Ma tu mi vuoi male, mi vuoi far morire. Tu mi vuoi far venire un infarto maligno.


Io ho l'occhio policlinico! Nulla mi sfugge.


Ninì

Scheda del film

Titolo originale Totò di notte n. 1
Lingua originale Italiano - Paese Italia - Anno 1962 - Durata 100 min - Colore - Audio sonoro - Genere Comico - Regia Mario Amendola - Soggetto Giovanni Grimaldi, Bruno Corbucci, Castellano & Pipolo - Sceneggiatura Giovanni Grimaldi, Bruno Corbucci - Produttore Mario Mariani - Casa di produzione Cinex - Distribuzione (Italia) Incei Film - Fotografia Bitto Albertini - Montaggio Jolanda Benvenuti - Musiche Armando Trovajoli - Scenografia Giorgio Giovannini - Costumi Marcella De Marchis


Totò: Ninì Cantachiaro, il professore - Erminio Macario: Mimì Makò, assistente di Cantachiaro - Gianni Agus: l'impresario di Parigi - Nando Bruno: il padrone della trattoria - Lando Buzzanca: il signore sull'aereo - Mario Castellani: Felipe - Giulio Marchetti: Manuel - Alfredo Rizzo: L'uomo che presta la penna - Carlo Rizzo: il turista fotografo - Linda Sini: la hostess - Nino Terzo: il siciliano a Hong Kong - Margaret Rose Keil: la ragazza sul risciò - Mac Ronay: se stesso - Mao Tahi: se stesso - Helmut Zacharias: se stesso - Dori Dorika - Caroline Cherie - Madame Arthur - Dodò D'Ambourg - Blue Bells - Don Lurio - Pascaline

Soggetto, Critica & Curiosità

1962-toto-di-notte-n-1Soggetto

Ninì (Totò) e Mimì (Macario) sono due suonatori ambulanti che si esibiscono senza alcun successo nelle strade di città. Quando il compagno d'arte ottiene una cospicua eredità, Ninì lo convince ad investirla tutta per girare i più importanti nightclub del mondo per potersi a loro volta fare un nome nell'ambiente degli artisti. In realtà i due finiranno solo con lo sperperare tutto il denaro per assistere a spettacoli osée nei vari locali notturni. 

Critica e curiosità

Il risultato del film è un patetico tentativo di coinvolgere Totò e Macario nel filone spogliarellistico nato con Europa di notte

Il regista Mario Amendola e il produttore Mariani non si preoccupano dei raccordi tra le varie scene, si limitano a saltare da Roma a Parigi a Londra per piazzare in controcampo i due malcapitati a un tavolino davanti a esibizioni sexy. Già scadente e traballante, il film vede all’ultimo momento fallire la coproduzione con una casa tedesca che dà forfait approfittando dalla mancata partecipazione di Caterina Valente; dopodiché la censura lo vieta ai minori di 14 anni.

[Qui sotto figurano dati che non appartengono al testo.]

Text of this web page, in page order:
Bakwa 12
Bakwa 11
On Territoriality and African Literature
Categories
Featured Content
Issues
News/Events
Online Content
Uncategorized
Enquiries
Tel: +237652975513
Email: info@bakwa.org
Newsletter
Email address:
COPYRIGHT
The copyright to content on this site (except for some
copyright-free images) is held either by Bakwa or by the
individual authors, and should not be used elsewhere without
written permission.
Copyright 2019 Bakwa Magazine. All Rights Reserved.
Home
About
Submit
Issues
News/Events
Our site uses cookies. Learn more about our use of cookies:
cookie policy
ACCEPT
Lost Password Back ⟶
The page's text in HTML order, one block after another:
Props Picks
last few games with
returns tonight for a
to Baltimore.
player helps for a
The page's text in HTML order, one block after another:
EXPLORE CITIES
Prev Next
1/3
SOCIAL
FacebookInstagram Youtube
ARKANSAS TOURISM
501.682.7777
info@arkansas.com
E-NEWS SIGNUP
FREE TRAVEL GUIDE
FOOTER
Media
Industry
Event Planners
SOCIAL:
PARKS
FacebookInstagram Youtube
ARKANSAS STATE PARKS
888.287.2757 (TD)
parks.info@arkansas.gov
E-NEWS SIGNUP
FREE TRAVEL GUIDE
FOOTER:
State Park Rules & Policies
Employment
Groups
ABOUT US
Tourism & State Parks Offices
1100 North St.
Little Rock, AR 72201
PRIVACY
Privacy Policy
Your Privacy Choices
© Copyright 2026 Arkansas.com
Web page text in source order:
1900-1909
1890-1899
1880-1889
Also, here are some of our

Basato su una trama assai semplice, costituisce uno dei primi tentativi di quella che sarebbe divenuta nei successivi anni settanta la commedia erotica all'italiana. Nonostante la presenza dei due grandi comici e di un cast di tutto rispetto, risulta illuminato solo da qualche gag o sketch. Non ebbe all'epoca della distribuzione una buona critica tanto da essere annoverato fra i film meno riusciti di Totò. Dagli scarti di pellicola girata per questo film è stato successivamente tratto un altro film di genere, Totò sexy.

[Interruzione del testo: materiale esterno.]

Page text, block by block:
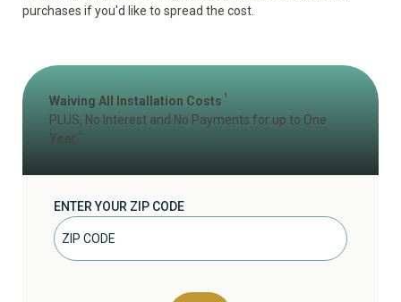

Negli anni 1962/63 apparvero una dozzina di film con la dicitura "sexy" quali "Europa di notte", "Mondo di notte n.1,2 e 3", Universo di notte", questo film di Totò e"Totosexy" vorrebbero parodiare proprio questo genere cinematografico. 


Così la stampa dell'epoca

«La cosa più allarmante, in Totò n.1 è il titolo, che lascia prevedere una lunga serie di film come questo. [...] Nonostante tutto, quando due comici sono in scena il tempo passa: Totò ha sempre una tale carica di comicità e Macario è così tonto, che i loro numeri accendono talvolta una fiammelle di ilarità».

Giovanni Grazzini


«[...] Il film è salvato dall'interpretazione dei due contabbassisti ( che non conoscono la nona di Beethoven, ma la zia ): l'esibizione davanti all'impreario parigino: Totò che balla il twist, sono due sequenze dalla risata sicura [...]».

Alberto Sala


«Dopo l’esperimento de Lo smemorato di Collegno, Totò viene accoppiato a Macario anche in Totò di notte n. 1 e Totosexy, girati da Mario Amendola e prodotti da Mario Mariani, il gradino più basso mai toccato da Totò in campo cinematografico. Totò di notte n. 1 vorrebbe rifare il verso a Europa di notte e al filone che ha provocato (Mondo di notte n. 1, 2 e 3, Tropico di notte, Universo di notte), il réportage documentario sulla vita notturna delle metropoli europee, immediatamente degenerato verso il sexy».

Alberto Anile


Foto di scena e immagini dal set


I documenti


Cosa ne pensa il pubblico...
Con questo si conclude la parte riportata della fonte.